(Source information Opens)
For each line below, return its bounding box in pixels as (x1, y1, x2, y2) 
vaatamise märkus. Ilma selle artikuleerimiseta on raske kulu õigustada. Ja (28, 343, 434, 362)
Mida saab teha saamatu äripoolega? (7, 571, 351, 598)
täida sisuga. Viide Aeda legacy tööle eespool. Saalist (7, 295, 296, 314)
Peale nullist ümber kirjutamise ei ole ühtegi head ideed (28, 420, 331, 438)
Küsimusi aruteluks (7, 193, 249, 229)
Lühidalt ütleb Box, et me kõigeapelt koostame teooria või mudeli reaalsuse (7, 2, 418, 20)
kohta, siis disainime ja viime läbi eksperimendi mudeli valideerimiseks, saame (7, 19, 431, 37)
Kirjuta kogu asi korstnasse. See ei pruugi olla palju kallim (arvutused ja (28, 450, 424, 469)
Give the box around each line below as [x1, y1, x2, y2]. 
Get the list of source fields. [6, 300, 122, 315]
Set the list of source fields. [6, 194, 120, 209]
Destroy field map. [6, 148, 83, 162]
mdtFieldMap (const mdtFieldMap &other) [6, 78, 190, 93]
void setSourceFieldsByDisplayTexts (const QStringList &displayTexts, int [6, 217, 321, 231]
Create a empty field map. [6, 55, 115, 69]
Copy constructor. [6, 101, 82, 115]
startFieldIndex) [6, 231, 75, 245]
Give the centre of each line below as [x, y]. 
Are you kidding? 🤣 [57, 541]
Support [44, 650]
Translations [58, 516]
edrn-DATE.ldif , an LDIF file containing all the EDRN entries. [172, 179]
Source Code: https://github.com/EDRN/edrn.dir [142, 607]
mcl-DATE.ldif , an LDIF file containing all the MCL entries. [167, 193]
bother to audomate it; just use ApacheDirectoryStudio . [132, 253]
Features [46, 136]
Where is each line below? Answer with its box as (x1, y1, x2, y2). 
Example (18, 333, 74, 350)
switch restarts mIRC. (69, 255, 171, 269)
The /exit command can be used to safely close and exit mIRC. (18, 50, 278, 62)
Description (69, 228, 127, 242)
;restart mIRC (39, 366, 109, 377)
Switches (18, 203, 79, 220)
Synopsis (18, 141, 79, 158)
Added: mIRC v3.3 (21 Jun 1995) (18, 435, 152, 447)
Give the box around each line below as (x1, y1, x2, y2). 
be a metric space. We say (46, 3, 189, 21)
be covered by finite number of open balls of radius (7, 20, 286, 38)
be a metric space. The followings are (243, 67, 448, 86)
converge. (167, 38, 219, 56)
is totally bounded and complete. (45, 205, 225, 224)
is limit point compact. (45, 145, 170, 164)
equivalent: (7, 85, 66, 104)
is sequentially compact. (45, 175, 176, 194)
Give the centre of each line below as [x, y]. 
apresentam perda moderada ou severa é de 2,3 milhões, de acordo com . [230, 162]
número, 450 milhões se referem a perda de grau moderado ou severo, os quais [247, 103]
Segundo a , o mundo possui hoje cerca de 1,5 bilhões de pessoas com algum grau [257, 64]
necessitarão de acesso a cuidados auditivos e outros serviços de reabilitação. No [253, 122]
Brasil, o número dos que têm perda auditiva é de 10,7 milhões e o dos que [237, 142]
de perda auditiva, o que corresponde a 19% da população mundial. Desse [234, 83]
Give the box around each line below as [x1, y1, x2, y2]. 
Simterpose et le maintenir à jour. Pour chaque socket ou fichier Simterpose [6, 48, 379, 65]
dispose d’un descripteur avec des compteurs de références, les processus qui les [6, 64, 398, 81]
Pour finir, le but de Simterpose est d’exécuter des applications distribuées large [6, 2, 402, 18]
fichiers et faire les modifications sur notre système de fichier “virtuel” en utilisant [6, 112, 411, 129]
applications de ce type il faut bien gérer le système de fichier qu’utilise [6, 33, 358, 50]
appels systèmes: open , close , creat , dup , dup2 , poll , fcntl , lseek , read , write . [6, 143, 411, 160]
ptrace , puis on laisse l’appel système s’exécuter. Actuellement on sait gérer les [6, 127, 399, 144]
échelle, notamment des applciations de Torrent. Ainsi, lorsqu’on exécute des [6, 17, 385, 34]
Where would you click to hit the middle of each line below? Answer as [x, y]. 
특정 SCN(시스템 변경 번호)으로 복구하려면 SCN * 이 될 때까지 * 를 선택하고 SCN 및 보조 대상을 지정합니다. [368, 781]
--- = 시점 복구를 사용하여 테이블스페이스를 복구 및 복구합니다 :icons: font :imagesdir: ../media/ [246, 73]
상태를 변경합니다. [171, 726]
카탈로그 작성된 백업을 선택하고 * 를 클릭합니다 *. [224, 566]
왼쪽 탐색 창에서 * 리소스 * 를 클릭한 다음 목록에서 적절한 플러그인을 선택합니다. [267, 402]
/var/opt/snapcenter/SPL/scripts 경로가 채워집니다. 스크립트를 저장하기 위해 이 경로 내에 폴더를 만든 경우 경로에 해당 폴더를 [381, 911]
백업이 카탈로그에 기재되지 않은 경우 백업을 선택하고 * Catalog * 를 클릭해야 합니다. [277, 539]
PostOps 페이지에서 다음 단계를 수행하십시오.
(Source information Closes)
What is expected:
Print out every record again, exactly and in full.

Exercise output:
For each line below, return its bounding box in pixels as (x1, y1, x2, y2) 
vaatamise märkus. Ilma selle artikuleerimiseta on raske kulu õigustada. Ja (28, 343, 434, 362)
Mida saab teha saamatu äripoolega? (7, 571, 351, 598)
täida sisuga. Viide Aeda legacy tööle eespool. Saalist (7, 295, 296, 314)
Peale nullist ümber kirjutamise ei ole ühtegi head ideed (28, 420, 331, 438)
Küsimusi aruteluks (7, 193, 249, 229)
Lühidalt ütleb Box, et me kõigeapelt koostame teooria või mudeli reaalsuse (7, 2, 418, 20)
kohta, siis disainime ja viime läbi eksperimendi mudeli valideerimiseks, saame (7, 19, 431, 37)
Kirjuta kogu asi korstnasse. See ei pruugi olla palju kallim (arvutused ja (28, 450, 424, 469)
Give the box around each line below as [x1, y1, x2, y2]. 
Get the list of source fields. [6, 300, 122, 315]
Set the list of source fields. [6, 194, 120, 209]
Destroy field map. [6, 148, 83, 162]
mdtFieldMap (const mdtFieldMap &other) [6, 78, 190, 93]
void setSourceFieldsByDisplayTexts (const QStringList &displayTexts, int [6, 217, 321, 231]
Create a empty field map. [6, 55, 115, 69]
Copy constructor. [6, 101, 82, 115]
startFieldIndex) [6, 231, 75, 245]
Give the centre of each line below as [x, y]. 
Are you kidding? 🤣 [57, 541]
Support [44, 650]
Translations [58, 516]
edrn-DATE.ldif , an LDIF file containing all the EDRN entries. [172, 179]
Source Code: https://github.com/EDRN/edrn.dir [142, 607]
mcl-DATE.ldif , an LDIF file containing all the MCL entries. [167, 193]
bother to audomate it; just use ApacheDirectoryStudio . [132, 253]
Features [46, 136]
Where is each line below? Answer with its box as (x1, y1, x2, y2). 
Example (18, 333, 74, 350)
switch restarts mIRC. (69, 255, 171, 269)
The /exit command can be used to safely close and exit mIRC. (18, 50, 278, 62)
Description (69, 228, 127, 242)
;restart mIRC (39, 366, 109, 377)
Switches (18, 203, 79, 220)
Synopsis (18, 141, 79, 158)
Added: mIRC v3.3 (21 Jun 1995) (18, 435, 152, 447)
Give the box around each line below as (x1, y1, x2, y2). 
be a metric space. We say (46, 3, 189, 21)
be covered by finite number of open balls of radius (7, 20, 286, 38)
be a metric space. The followings are (243, 67, 448, 86)
converge. (167, 38, 219, 56)
is totally bounded and complete. (45, 205, 225, 224)
is limit point compact. (45, 145, 170, 164)
equivalent: (7, 85, 66, 104)
is sequentially compact. (45, 175, 176, 194)
Give the centre of each line below as [x, y]. 
apresentam perda moderada ou severa é de 2,3 milhões, de acordo com . [230, 162]
número, 450 milhões se referem a perda de grau moderado ou severo, os quais [247, 103]
Segundo a , o mundo possui hoje cerca de 1,5 bilhões de pessoas com algum grau [257, 64]
necessitarão de acesso a cuidados auditivos e outros serviços de reabilitação. No [253, 122]
Brasil, o número dos que têm perda auditiva é de 10,7 milhões e o dos que [237, 142]
de perda auditiva, o que corresponde a 19% da população mundial. Desse [234, 83]
Give the box around each line below as [x1, y1, x2, y2]. 
Simterpose et le maintenir à jour. Pour chaque socket ou fichier Simterpose [6, 48, 379, 65]
dispose d’un descripteur avec des compteurs de références, les processus qui les [6, 64, 398, 81]
Pour finir, le but de Simterpose est d’exécuter des applications distribuées large [6, 2, 402, 18]
fichiers et faire les modifications sur notre système de fichier “virtuel” en utilisant [6, 112, 411, 129]
applications de ce type il faut bien gérer le système de fichier qu’utilise [6, 33, 358, 50]
appels systèmes: open , close , creat , dup , dup2 , poll , fcntl , lseek , read , write . [6, 143, 411, 160]
ptrace , puis on laisse l’appel système s’exécuter. Actuellement on sait gérer les [6, 127, 399, 144]
échelle, notamment des applciations de Torrent. Ainsi, lorsqu’on exécute des [6, 17, 385, 34]
Where would you click to hit the middle of each line below? Answer as [x, y]. 
특정 SCN(시스템 변경 번호)으로 복구하려면 SCN * 이 될 때까지 * 를 선택하고 SCN 및 보조 대상을 지정합니다. [368, 781]
--- = 시점 복구를 사용하여 테이블스페이스를 복구 및 복구합니다 :icons: font :imagesdir: ../media/ [246, 73]
상태를 변경합니다. [171, 726]
카탈로그 작성된 백업을 선택하고 * 를 클릭합니다 *. [224, 566]
왼쪽 탐색 창에서 * 리소스 * 를 클릭한 다음 목록에서 적절한 플러그인을 선택합니다. [267, 402]
/var/opt/snapcenter/SPL/scripts 경로가 채워집니다. 스크립트를 저장하기 위해 이 경로 내에 폴더를 만든 경우 경로에 해당 폴더를 [381, 911]
백업이 카탈로그에 기재되지 않은 경우 백업을 선택하고 * Catalog * 를 클릭해야 합니다. [277, 539]
PostOps 페이지에서 다음 단계를 수행하십시오.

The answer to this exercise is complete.